What is Conduct Disorder?

Behaviour problems that are persistent, violate the rights of others, go against societal norms, and disrupt family life, indicate a conduct disorder and merit psychiatric assessment. Conduct disorder is amongst the commonest childhood disorders seen in our clinic. Every one of us knows or has heard of a child with conduct disorders . Conduct disorder is characterised by the following behaviour problems .
Aggression
This child (maybe a 2 year old preschool cherub) picks fights, bullies, or physically hurts younger siblings at home. He is frequently taken to the principal's office for fighting in school. When this child enters the park the other children get ready to leave. He has often used a weapon (stick, cricket bat, stone or brick) to deliberately assault a person or hurt an animal.
Destruction of property
These children are wilfully destructive. They are the ones who scratch the paint off your new car, slash the seats of parked 2 wheelers, deface the lift, cut up a mothers dress, and tear the library book. More seriously they set fire to clothes and in extreme cases to vehicles.
Lying and deceit
These are children who steal from parents, grandparents, and classmates. They forge their parent's signature on school reports, cheques, and credit cards.They lie,  cheat and pilfer from shops.
Violation of rules
They stay out until late at night against home rules and curfews. They 'bunk' school to hang out with other antisocial friends, and run away from home overnight.

What happens to children with conduct disorder behaviours ?

Most parents feel a child will outgrow behaviour problems and conduct disorders .  However studies show this is not so.

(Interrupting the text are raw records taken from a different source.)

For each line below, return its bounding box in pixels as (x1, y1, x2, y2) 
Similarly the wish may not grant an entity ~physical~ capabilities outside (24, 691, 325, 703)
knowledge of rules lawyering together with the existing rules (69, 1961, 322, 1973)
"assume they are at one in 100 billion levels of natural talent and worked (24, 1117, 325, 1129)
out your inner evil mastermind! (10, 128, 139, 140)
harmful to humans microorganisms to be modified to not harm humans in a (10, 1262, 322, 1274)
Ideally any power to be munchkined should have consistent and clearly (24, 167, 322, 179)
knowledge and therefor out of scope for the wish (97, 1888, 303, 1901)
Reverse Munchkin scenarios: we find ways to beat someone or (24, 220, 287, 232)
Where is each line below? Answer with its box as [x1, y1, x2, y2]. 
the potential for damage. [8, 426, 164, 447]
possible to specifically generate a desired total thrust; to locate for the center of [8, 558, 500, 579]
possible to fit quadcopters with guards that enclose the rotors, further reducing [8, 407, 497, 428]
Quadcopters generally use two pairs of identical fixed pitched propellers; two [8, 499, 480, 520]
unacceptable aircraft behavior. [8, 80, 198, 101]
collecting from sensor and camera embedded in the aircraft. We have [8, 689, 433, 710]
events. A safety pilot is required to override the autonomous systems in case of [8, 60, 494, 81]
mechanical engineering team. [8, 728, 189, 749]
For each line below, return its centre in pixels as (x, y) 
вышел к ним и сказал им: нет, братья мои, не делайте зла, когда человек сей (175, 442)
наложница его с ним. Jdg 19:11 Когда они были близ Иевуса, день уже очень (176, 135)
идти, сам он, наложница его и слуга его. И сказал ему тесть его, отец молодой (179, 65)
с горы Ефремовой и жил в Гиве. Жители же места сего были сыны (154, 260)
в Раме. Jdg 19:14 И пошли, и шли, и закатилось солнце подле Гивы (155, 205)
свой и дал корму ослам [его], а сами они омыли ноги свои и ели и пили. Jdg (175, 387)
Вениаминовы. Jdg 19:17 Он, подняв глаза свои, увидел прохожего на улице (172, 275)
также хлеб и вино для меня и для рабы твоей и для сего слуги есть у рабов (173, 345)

If not addressed and treated, children with conduct disorders are suspended from school, and have brushes with the law. Half of these children also have ADHD (Attention Deficit Hyperactivity Disorder) which further impacts their schooling. Broken relationships and marriages, and substance abuse including alcohol and cannabis abuse are common. As adults children with behaviour problems develop antisocial personalities and lead a criminal lifestyle. In the extreme a child with conduct disorder will murder his grandmother or a hapless neighbour's toddler.

Monday, April 30, 2012

Aggression in children - need for parental intervention

aggression-prevalence
Aggression is uncommon in school children and should be addressed

A Pune teenager was kidnapped and murdered by his school friends a few weeks ago. The victim was deliberately selected and his parents were manipulated for a ransom. Violence, theft and destructiveness are end stage behaviours of conduct problems in children and adolescents.

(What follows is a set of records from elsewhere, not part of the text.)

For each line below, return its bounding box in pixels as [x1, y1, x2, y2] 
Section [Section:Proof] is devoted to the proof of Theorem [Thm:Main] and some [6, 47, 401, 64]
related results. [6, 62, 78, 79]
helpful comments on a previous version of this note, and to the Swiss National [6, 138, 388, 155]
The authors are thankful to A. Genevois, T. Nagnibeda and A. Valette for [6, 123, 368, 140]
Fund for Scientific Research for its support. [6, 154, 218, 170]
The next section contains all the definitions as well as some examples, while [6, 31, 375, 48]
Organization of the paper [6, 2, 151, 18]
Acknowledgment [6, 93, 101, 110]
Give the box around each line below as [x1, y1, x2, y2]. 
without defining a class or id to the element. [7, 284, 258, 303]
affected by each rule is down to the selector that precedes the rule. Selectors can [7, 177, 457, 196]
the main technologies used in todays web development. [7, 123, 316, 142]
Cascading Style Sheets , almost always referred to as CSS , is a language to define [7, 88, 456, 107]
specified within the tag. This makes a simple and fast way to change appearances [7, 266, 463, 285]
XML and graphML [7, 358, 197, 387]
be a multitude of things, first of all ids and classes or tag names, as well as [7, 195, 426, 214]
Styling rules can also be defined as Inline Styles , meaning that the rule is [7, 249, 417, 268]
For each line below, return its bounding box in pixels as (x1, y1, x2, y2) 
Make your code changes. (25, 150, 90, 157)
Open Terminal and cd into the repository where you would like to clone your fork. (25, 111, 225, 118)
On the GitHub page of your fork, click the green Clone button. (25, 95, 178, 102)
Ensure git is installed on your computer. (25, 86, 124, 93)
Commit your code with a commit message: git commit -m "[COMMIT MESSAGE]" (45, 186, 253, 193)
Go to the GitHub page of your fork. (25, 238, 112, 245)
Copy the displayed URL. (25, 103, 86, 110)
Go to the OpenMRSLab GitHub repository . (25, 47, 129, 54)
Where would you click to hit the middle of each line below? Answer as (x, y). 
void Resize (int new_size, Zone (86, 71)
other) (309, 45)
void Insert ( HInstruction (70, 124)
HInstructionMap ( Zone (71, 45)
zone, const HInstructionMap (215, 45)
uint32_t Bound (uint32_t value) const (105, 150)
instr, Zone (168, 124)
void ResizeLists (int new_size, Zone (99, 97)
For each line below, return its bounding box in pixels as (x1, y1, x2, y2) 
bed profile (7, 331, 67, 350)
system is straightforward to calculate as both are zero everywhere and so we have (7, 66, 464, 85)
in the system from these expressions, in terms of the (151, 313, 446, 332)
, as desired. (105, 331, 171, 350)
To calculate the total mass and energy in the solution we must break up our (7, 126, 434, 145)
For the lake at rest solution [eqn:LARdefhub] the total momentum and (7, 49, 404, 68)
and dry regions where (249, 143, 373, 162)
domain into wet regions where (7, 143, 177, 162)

Trajectories of aggression in children

The commonest path of violence in children is 'adolescence-limited'. The antisocial behaviours usually occur when the adolescents are 'hanging out' in a group.  This type of aggression reflects an anti-authoritarianism. Anti-authoritarianism results from frustration over being denied the benefits of full adult independence despite reaching physical maturity. Adolescent limited aggression is less violent, relies on peer encouragement, and generally diminishes by adulthood  These adolescents are usually able to integrate into society as young adults.

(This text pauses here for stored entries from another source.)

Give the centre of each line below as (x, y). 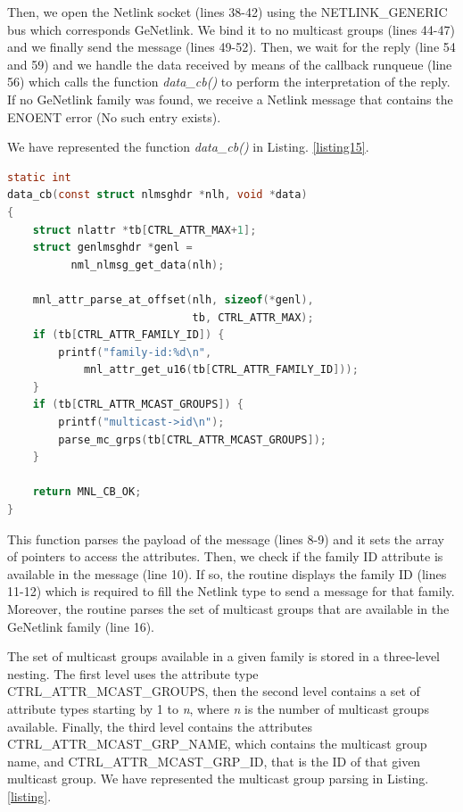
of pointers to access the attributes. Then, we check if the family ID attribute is (225, 556)
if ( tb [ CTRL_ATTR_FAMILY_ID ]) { (128, 335)
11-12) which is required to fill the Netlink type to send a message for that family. (231, 591)
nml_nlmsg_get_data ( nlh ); (148, 265)
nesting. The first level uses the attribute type (133, 673)
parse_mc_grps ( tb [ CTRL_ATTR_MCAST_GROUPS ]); (192, 439)
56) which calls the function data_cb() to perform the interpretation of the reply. (229, 82)
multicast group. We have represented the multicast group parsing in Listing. (218, 779)
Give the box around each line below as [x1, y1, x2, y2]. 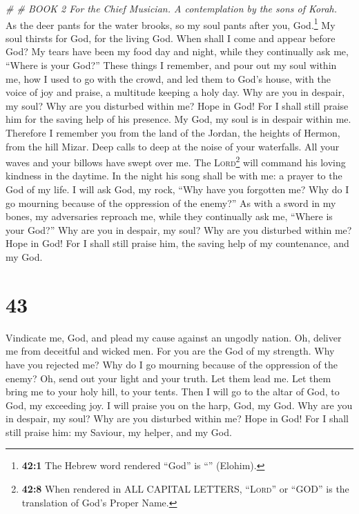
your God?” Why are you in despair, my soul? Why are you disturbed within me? [6, 222, 352, 237]
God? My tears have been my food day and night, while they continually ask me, [6, 44, 349, 59]
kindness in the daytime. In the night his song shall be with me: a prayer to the [6, 168, 342, 183]
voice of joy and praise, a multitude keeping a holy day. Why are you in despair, [6, 85, 345, 99]
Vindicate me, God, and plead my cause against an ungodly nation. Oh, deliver [6, 330, 342, 344]
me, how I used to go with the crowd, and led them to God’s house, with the [6, 71, 331, 86]
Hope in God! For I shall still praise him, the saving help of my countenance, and [6, 236, 349, 250]
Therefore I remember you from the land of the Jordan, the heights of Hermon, [6, 126, 340, 139]
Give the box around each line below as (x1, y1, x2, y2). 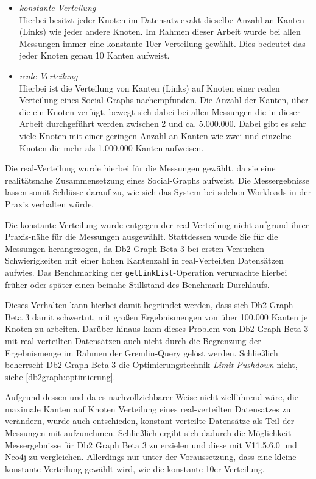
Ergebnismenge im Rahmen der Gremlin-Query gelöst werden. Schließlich (5, 346, 278, 359)
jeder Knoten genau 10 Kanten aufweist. (19, 49, 170, 62)
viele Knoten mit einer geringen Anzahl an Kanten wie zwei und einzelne (19, 129, 292, 142)
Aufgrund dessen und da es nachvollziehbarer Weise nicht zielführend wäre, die (5, 391, 298, 403)
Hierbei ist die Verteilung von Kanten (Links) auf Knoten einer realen (19, 81, 280, 94)
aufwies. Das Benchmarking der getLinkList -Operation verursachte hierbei (5, 265, 287, 278)
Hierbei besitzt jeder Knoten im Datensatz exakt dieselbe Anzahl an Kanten (19, 13, 304, 26)
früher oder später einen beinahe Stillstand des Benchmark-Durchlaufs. (5, 278, 270, 290)

A less common path of violence is 'life-course-persistent'. In this group of antisocial children, problem behaviors unfold in a sequence at home and school
  1. Early noncompliance - with excessive arguing and disobedience
  2. Poor rule adherence - staying out late, playing in prohibited locations
  3. Low frustration tolerance - temper tantrums, abusiveness, aggression
Aggression is common among preschoolers. The prevalence rate of aggression in children reduces dramatically once they enter school. Children whose fighting does not  reduce in the early school years are at high risk for persistent violent behavior. This important subgroup of proactively aggressive youth is profoundly indifferent to the consequences that their misbehavior has upon others. They rarely display genuine remorse. Their personality of 'callous-unemotional traits' is characterised by a lack of empathy, self-centeredness, and shallowness. As youths they are responsible for a large number of violent offenses. Their aggressive behavior is often persistent as features of psychopathic or sociopathic personality.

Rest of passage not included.